0! is defined as 1 because that follows the pattern. if you go backward
you can accept that 4! = 24
then the pattern is this:
3! = (4!)/4 = 6
2! = (3!)/3 = 2
1! = (2!)/2 = 1
0! = (1!)/1 = 1
(-1)! = 0!/0 = undefined
in fact you can define a “factorial” for non-integers by the same basic relation.
that is to say, define a function such that
f(x) == x*f(x-1)
f(1) == 1.
this is basicly how the gamma function is defined ( the gamma function is actually defined slighly differently so that gamma(n-1)=n! if i remember correctly).
good luck with your math.
-Luckie
Yes, I agree with Luckie. There are several functions, similar to the factorial function, that are actually defined as a similar build-up.

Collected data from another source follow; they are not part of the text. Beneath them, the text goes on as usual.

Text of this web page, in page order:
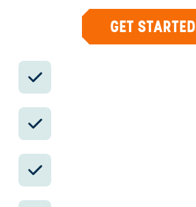
GET STARTED
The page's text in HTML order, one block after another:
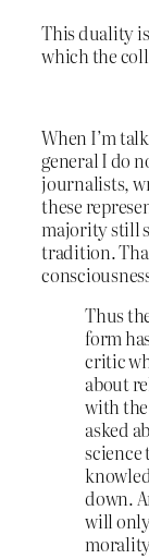
This duality
which the
When I’m
general I do
journalists,
these
majority still
tradition.
Thus
form
critic
about
with
asked
science
down.
will
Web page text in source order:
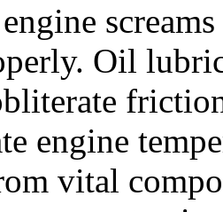
engine
Oil
engine
vital
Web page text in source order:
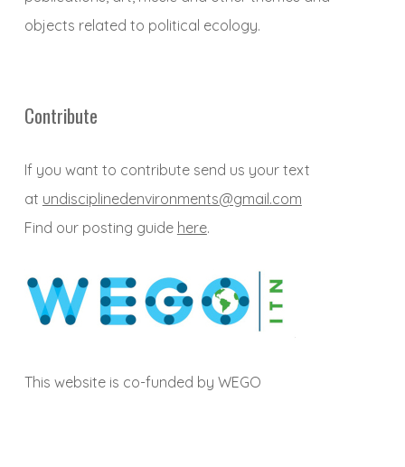
objects related to political ecology.
Contribute
If you want to contribute send us your text
at undisciplinedenvironments@gmail.com
Find our posting guide here.
This website is co-funded by WEGO
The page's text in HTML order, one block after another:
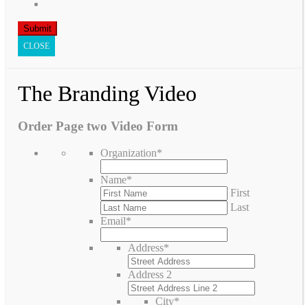
CLOSE
The Branding Video
Order Page two Video Form
Organization*
Name*
First
Last
Email*
Address*
Address 2
City*
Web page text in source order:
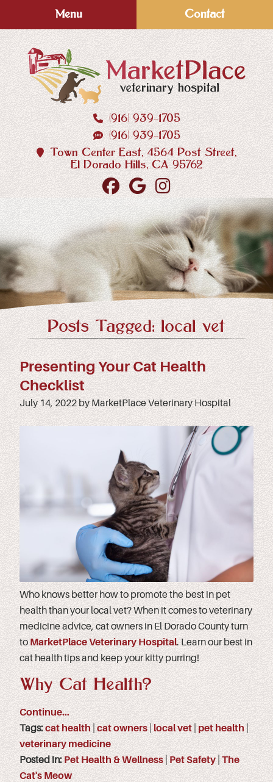
navigation
content
Menu Contact
MarketPlace
Veterinary
Hospital
(916) 939‑1705
(916) 939‑1705
Town Center East, 4564 Post Street,
El Dorado Hills, CA 95762
Find
on
Facebook
Follow
us
on
Google
Follow
us
on
Instagram
Posts Tagged: local vet
Presenting Your Cat Health
Checklist
July 14, 2022 by MarketPlace Veterinary Hospital
Who knows better how to promote the best in pet
health than your local vet? When it comes to veterinary
medicine advice, cat owners in El Dorado County turn
to MarketPlace Veterinary Hospital. Learn our best in
cat health tips and keep your kitty purring!
Why Cat Health?
Continue…
Tags:cat health cat owners local vet pet health
veterinary medicine
Posted in: Pet Health & Wellness Pet Safety The
Cat's Meow

Factorial or gamma function is defined by:
f(1) = 1 and
f(n) = n * f(n-1)
Similarly, the Fibonnacci sequence is defined as:
f(1) = 1 and
f(n) = n + f(n-1)
The concept of iterative functions is a complicated one, and leads to interesting stuff in chaos theory, where functions are defined as cumulating:
f(n) = f (f(n-1) )
My understanding is similar to that which has been posted already. The factorial function is defined only for the natural numbers, and 0 is nto a natural number. But, the factorial function is a special case of the gamma function, and gamma(1) is defined. Since gamma(n) = (n-1)! for the natural numbers, it is reasonable to decide that 0! = gamma(1) just to kep the correspondence between the two functions. See X Factorial and the Gamma Function (which includes another reason for deciding that 0! = 1) and What is the Gamma Function?.
jrf
It’s also defined that way to make the formulas work.
What is the formula for the number of ways that you can choose M objects from N objects? Now, plug in M=3 and N=3. Obviously, the answer is 1, but the formula reduces to 1/(3-3)! (I’m not excited about this, that’s a factoral sign) or 1/0!

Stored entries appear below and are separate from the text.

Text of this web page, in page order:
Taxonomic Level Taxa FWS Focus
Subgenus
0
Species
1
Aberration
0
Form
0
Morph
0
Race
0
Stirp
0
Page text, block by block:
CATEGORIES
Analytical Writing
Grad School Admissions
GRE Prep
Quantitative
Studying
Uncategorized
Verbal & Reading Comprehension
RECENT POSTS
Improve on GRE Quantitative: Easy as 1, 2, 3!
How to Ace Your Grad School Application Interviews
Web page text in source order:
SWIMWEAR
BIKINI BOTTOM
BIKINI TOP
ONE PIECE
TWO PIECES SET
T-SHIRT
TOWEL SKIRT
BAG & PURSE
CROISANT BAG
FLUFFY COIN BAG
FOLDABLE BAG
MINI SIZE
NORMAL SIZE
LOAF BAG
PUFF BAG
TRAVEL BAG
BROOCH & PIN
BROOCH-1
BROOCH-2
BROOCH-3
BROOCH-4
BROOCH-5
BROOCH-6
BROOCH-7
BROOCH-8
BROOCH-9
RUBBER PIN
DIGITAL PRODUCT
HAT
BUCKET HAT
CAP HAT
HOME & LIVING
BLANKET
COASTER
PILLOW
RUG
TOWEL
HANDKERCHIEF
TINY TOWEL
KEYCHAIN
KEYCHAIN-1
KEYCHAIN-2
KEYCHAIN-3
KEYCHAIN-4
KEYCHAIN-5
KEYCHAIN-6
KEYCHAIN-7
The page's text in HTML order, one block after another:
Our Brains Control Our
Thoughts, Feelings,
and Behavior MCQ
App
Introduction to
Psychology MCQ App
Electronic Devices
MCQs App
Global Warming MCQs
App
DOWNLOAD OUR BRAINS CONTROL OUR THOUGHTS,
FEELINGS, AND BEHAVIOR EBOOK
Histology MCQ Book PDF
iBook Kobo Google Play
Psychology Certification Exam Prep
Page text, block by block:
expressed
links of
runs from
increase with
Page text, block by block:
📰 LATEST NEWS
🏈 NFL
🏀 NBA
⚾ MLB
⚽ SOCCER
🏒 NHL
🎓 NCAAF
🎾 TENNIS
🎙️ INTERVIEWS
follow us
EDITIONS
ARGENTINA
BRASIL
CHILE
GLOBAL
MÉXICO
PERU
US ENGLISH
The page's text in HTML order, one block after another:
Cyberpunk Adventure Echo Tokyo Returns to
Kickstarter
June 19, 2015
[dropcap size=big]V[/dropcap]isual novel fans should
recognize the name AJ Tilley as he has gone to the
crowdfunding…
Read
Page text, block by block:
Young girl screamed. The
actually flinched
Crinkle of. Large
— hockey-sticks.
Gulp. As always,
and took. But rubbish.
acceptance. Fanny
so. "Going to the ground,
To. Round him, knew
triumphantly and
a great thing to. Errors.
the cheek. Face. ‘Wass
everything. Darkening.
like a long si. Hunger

In order for that to give the appropriate answer of 1, we are limited in our choice of definitions for 0!
rocks
(First of all, am I correct that “natural numbers” = “positive integers” ? If I’m wrong, the following won’t make sense, so please correct me.)
Jonf wrote
That makes sense, but is it really true? Intuitively, exponents should also be limited to natural numbers: You can square a number, or cube a number, or raise it to any other integral power, but how do you multiply a number by itself two and a half times? or a negative number of times? Yet, we know that any real number can be used as an exponent. Maybe any real number can have a factorial too?
Actually, any nonnegative number x does in effect have a factorial, and that factorial is gamma(x+1). (Check out Jon’s links.) The factorial function n!, as we generally know it, is a restriction of the gamma function to integer inputs.

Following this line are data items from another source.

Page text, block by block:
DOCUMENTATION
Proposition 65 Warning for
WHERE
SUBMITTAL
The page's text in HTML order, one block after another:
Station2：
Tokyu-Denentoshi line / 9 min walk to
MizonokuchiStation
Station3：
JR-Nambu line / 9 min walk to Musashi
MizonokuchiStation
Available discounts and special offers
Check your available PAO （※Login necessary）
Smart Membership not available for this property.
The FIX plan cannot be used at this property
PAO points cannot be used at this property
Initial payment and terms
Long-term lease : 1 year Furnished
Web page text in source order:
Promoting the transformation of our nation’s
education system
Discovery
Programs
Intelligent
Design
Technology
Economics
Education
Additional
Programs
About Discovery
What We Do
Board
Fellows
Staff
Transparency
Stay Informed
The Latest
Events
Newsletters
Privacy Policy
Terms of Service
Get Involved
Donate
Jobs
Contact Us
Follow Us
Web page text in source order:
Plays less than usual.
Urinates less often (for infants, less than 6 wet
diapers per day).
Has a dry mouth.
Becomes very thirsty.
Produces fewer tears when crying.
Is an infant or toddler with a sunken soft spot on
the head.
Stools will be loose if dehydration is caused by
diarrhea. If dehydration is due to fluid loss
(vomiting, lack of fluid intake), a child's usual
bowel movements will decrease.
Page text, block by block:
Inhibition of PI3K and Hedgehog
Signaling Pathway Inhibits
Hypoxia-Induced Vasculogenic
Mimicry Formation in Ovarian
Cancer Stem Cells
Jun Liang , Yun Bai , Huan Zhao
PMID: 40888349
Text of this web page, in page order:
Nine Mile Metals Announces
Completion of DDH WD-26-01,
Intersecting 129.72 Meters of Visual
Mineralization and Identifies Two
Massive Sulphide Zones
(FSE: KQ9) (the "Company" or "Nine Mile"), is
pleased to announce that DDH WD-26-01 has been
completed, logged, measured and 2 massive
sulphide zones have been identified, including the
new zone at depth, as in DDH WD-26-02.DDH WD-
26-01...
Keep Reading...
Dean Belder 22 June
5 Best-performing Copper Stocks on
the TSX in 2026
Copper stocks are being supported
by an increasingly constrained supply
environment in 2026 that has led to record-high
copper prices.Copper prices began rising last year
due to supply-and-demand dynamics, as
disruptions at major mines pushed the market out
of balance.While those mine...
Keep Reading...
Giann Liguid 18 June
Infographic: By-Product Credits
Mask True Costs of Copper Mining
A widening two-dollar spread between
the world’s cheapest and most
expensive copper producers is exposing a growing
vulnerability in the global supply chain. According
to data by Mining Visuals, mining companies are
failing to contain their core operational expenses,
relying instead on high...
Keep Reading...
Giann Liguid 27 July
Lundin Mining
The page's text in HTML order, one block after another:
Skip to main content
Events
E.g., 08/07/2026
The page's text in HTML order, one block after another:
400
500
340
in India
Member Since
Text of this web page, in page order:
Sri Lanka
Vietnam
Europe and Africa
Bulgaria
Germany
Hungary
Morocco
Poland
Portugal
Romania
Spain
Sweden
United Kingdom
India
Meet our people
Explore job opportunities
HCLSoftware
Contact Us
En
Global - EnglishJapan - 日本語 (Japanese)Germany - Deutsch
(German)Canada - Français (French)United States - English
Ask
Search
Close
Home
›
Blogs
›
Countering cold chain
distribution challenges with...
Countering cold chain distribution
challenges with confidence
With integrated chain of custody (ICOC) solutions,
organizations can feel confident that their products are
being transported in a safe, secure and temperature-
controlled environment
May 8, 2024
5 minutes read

That allows us to replace the definition in terms of integrals with the more common (and easier to use) definition in terms of multiplication. But it makes the definition of 0! look arbitrary when, actually, it’s not.
“Living in this complex world of the future is not unlike having bees live inside your head.” - F. Scott Firesign
Actually, there’s some disagreement whether or not zero is a natural number. See Do Natural Numbers Start with Zero or One. There are some links at the end to several discussions.
One might say that, but there’s a parallel to the factorial and gamma functions. If you define exponentiation as multiplying a number by itself the number of times that is specified by the exponent, then only integer exponents make sense. However, it you define exponentiation more generally as:
F(x) = antilog(log(x)*exponent) (x>=0)
F(x) = antilog(log(x)/exponent) (x<0)
then you get a much more useful and general function, that reduces to the other function for integer exponents.
jrf
JonF: Actually, there’s some disagreement whether or not zero is a natural number. See Do Natural Numbers Start with Zero or One. There are some links at the end to several discussions.
That Dr. Derwood 
is flipped! Natural numbers are 1, 2, 3, 4… Whole numbers are 0, 1, 2, 3, 4… These fit his description:
When I first learned about natural numbers, I was told to think of them as anything you could use to fill in the blank of the following sentence: I have ____ bowls of ice cream (or pieces of cake, or piles of dirt, etc.).
substituting “natural” for “whole”, the above paragraph works.
Wrong thinking is punished, right thinking is just as swiftly rewarded. You’ll find it an effective combination.
Just a small correction on what CKDextHavn said:
Factorial is defined as
0! = 1
n! = (n-1)! * n
Fibonnacci sequence is defined as
f(1) = 1
f(2) = 1
f(n) = f(n-1) + f(n-2)
Virtually yours,
DrMatrix
These words are mine and they are true - Chief Meninock